Lebanon: Too late for the IMF bailout?

Summary: An IMF bailout may not be enough to save Lebanon from a catastrophic economic collapse.

Last week in Lebanon protesters returned to the streets in numbers not seen for many weeks. In the northern city of Tripoli one protester was killed and dozens more including police and security forces injured. In both Beirut and Tripoli banks were attacked and set ablaze and ATM machines destroyed.

Protesters and security forces clash in Beirut on May 1 [photocredit: @Rabih_Yas]
While the government and the Central Bank of Lebanon (BdL) traded barbs about who was responsible for the economic mess the country is in, the streets burned with a visceral anger at the failure of institutions and the elite to respond in any effective manner to a crash that Covid-19 has served to accelerate. Ordinary Lebanese are angry that while the government instituted a night time curfew in late March and sought to enforce a lockdown, it did nothing to help them. While the cost of food has soared, the value of the Lebanese pound has collapsed. The currency, long pegged at 1500 to the US dollar, now sits at 4500 on the black market. Exacerbating the situation, the withdrawal of US dollars from the banks is prohibited.

On 1 April the government had announced a plan to distribute LBP 400,000 (US$265) to approximately 200,000 needy families.  But by the time the money actually reached them at the end of April the pound had already lost 30% of its value.  And in any event the number of those at risk of food insecurity was much higher. Asking its citizens to respect the lockdown while failing to assist them with their basic need to secure food underscores the profound disconnect between the elites and the people, a disconnect that had brought protests to the streets in October last year that were only finally stilled by the coronavirus clampdown in mid-March.

As one protester, a woman, put it “you won’t see (people) sitting at home because hunger does not have mercy on anyone. When you see your child crying from hunger, coronavirus, or the state’s decisions or the country, all in all become irrelevant.”  She was masked against Covid-19 as she spoke but many protesters are not. As of 3 May the number of reported cases sat at 737, with 25 deaths. But given the ramshackle nature of the country’s health system and the lack of coordination in gathering figures there is concern that the numbers may well be higher, a fear exacerbated by the sight of hundreds of protesters ignoring the lockdown.

Meanwhile Riad Salamé the long serving head of the BdL, responding to criticisms from the prime minister Hassam Diab that the BdL was responsible for the collapse of the pound, took to the airwaves 30 April to attack the government: “we funded part of the state’s needs, as did the bank sector….We did all of this because there were reform promises. These promises were not translated by the government into reality for political reasons.”

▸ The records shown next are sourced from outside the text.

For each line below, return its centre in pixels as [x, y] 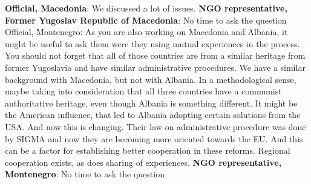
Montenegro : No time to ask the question [85, 174]
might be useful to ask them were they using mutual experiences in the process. [152, 43]
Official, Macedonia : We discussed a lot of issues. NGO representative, [146, 8]
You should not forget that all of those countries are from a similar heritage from [155, 55]
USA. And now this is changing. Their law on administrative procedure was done [155, 126]
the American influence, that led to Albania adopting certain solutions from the [153, 115]
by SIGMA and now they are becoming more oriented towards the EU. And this [154, 138]
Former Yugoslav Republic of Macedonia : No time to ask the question [146, 20]

Salamé spoke the same day that the prime minister and his finance minister Ghazi Wazni were unveiling an economic rescue package that Diab claimed was “a historic moment in the history of Lebanon”. It involves a bailout from the IMF in order to avoid even more catastrophic damage to the country’s finances. But the solutions include a drastic devaluation of the pound, cuts in government spending including a hiring freeze, pension reform and an end to subsidies of the state-owed electricity company EdL. At a time when unemployment, already very high, has been further elevated by Covid-19 and when inflation is rampant, the reforms, necessary as they are, will only place a greater burden on an already economically distressed population.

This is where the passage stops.